The app was created as a joint venture between The Guardian Project and Freedom of the Press Foundation, of which Edward Snowden is board president.
“Imagine you are a journalist working in a hostile foreign country and you are worried about security services breaking into your hotel room and rifling through your belongings and computer while you are away,” reads the press release.
“Haven detects changes in the environment using the sensors in a typical smartphone to alert you if anyone enters your space or attempts to tamper with your devices while you aren’t there.”
The app then sends encrypted alerts to the user’s primary phone, allowing them to monitor the activity via a server on the dark web, known as Tor Onion.
It does not transmit information that third parties can access unless the user has SMS functionality turned on, which they can do for situations in which they would not otherwise be able to receive data.

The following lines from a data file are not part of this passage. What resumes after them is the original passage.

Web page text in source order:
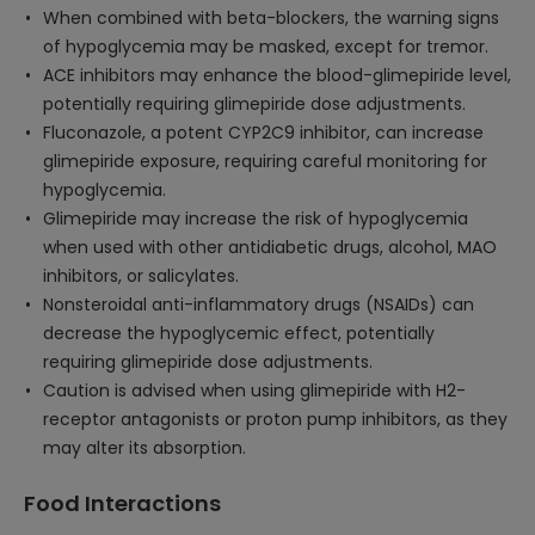
When combined with beta-blockers, the warning signs
of hypoglycemia may be masked, except for tremor.
ACE inhibitors may enhance the blood-glimepiride level,
potentially requiring glimepiride dose adjustments.
Fluconazole, a potent CYP2C9 inhibitor, can increase
glimepiride exposure, requiring careful monitoring for
hypoglycemia.
Glimepiride may increase the risk of hypoglycemia
when used with other antidiabetic drugs, alcohol, MAO
inhibitors, or salicylates.
Nonsteroidal anti-inflammatory drugs (NSAIDs) can
decrease the hypoglycemic effect, potentially
requiring glimepiride dose adjustments.
Caution is advised when using glimepiride with H2-
receptor antagonists or proton pump inhibitors, as they
may alter its absorption.
Food Interactions
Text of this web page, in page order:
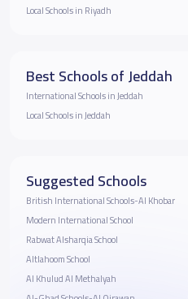
Local Schools in Riyadh
Best Schools of Jeddah
International Schools in Jeddah
Local Schools in Jeddah
Suggested Schools
British International Schools-Al Khobar
Modern International School
Rabwat Alsharqia School
Altlahoom School
Al Khulud Al Methalyah
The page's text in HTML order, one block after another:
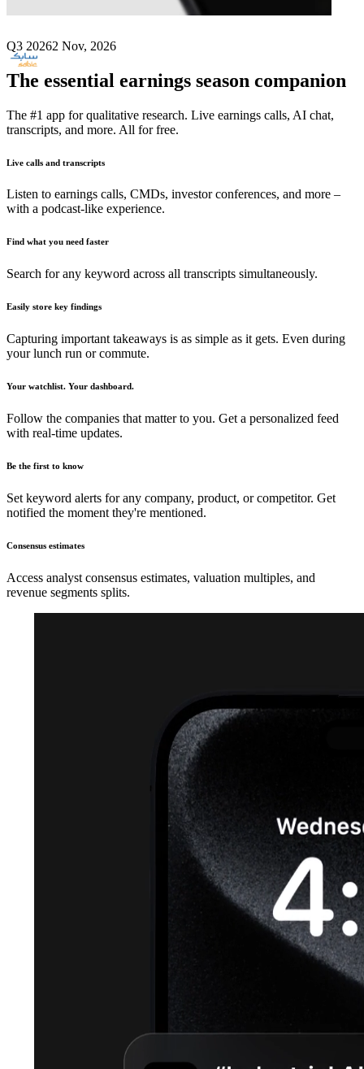
Q3 20262 Nov, 2026
The essential earnings season companion
The #1 app for qualitative research. Live earnings calls, AI chat,
transcripts, and more. All for free.
Live calls and transcripts
Listen to earnings calls, CMDs, investor conferences, and more –
with a podcast-like experience.
Find what you need faster
Search for any keyword across all transcripts simultaneously.
Easily store key findings
Capturing important takeaways is as simple as it gets. Even during
your lunch run or commute.
Your watchlist. Your dashboard.
Follow the companies that matter to you. Get a personalized feed
with real-time updates.
Be the first to know
Set keyword alerts for any company, product, or competitor. Get
notified the moment they're mentioned.
Consensus estimates
Access analyst consensus estimates, valuation multiples, and
revenue segments splits.
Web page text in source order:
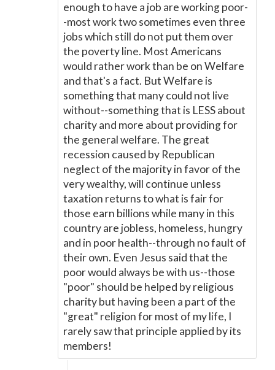
enough to have a job are working poor-
-most work two sometimes even three
jobs which still do not put them over
the poverty line. Most Americans
would rather work than be on Welfare
and that's a fact. But Welfare is
something that many could not live
without--something that is LESS about
charity and more about providing for
the general welfare. The great
recession caused by Republican
neglect of the majority in favor of the
very wealthy, will continue unless
taxation returns to what is fair for
those earn billions while many in this
country are jobless, homeless, hungry
and in poor health--through no fault of
their own. Even Jesus said that the
poor would always be with us--those
"poor" should be helped by religious
charity but having been a part of the
"great" religion for most of my life, I
rarely saw that principle applied by its
members!
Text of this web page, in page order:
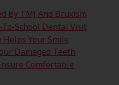
By TMJ And Bruxism
To-School Dental Visit
Your Smile
Damaged Teeth
Comfortable
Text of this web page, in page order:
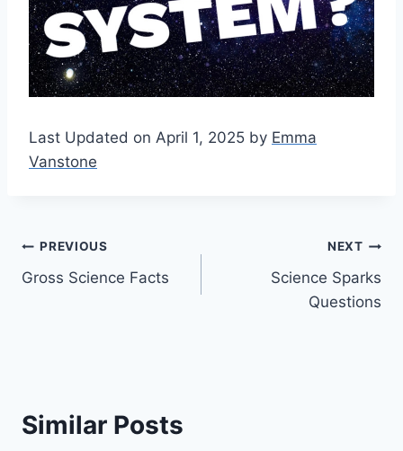
Last Updated on April 1, 2025 by Emma
Vanstone
Post
navigation
PREVIOUS
Gross Science Facts
NEXT
Science Sparks
Questions
Similar Posts
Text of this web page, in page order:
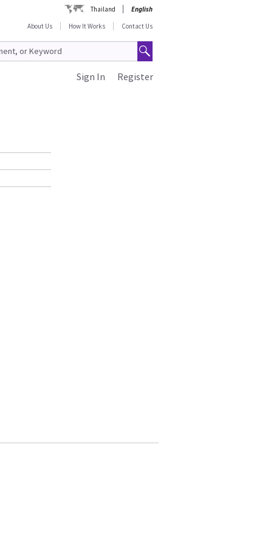
Thailand
English
About Us
How It Works Contact Us
Register
Sign In

The organisations behind the app have set up a donation page for those wishing to support its further development.
Former National Security Agency (NSA) contractor Mr Snowden has lived in exile in Moscow since 2013, after he leaked details of extensive internet and phone surveillance by US intelligence agencies.
In an interview about the new app, he told Wired magazine: “If you’re the secret police making people disappear, Haven changes the calculus of risk you have to go through.”
“You have to worry that every possible cell phone might be a witness.”
Some members of the public have questioned whether the app can be trusted given Mr Snowden’s involvement.
Wired tested the app itself and reported that it was extremely sensitive to movement.
It said that leaving the phone on top of a computer with a moving fan inside had created hundreds of alerts.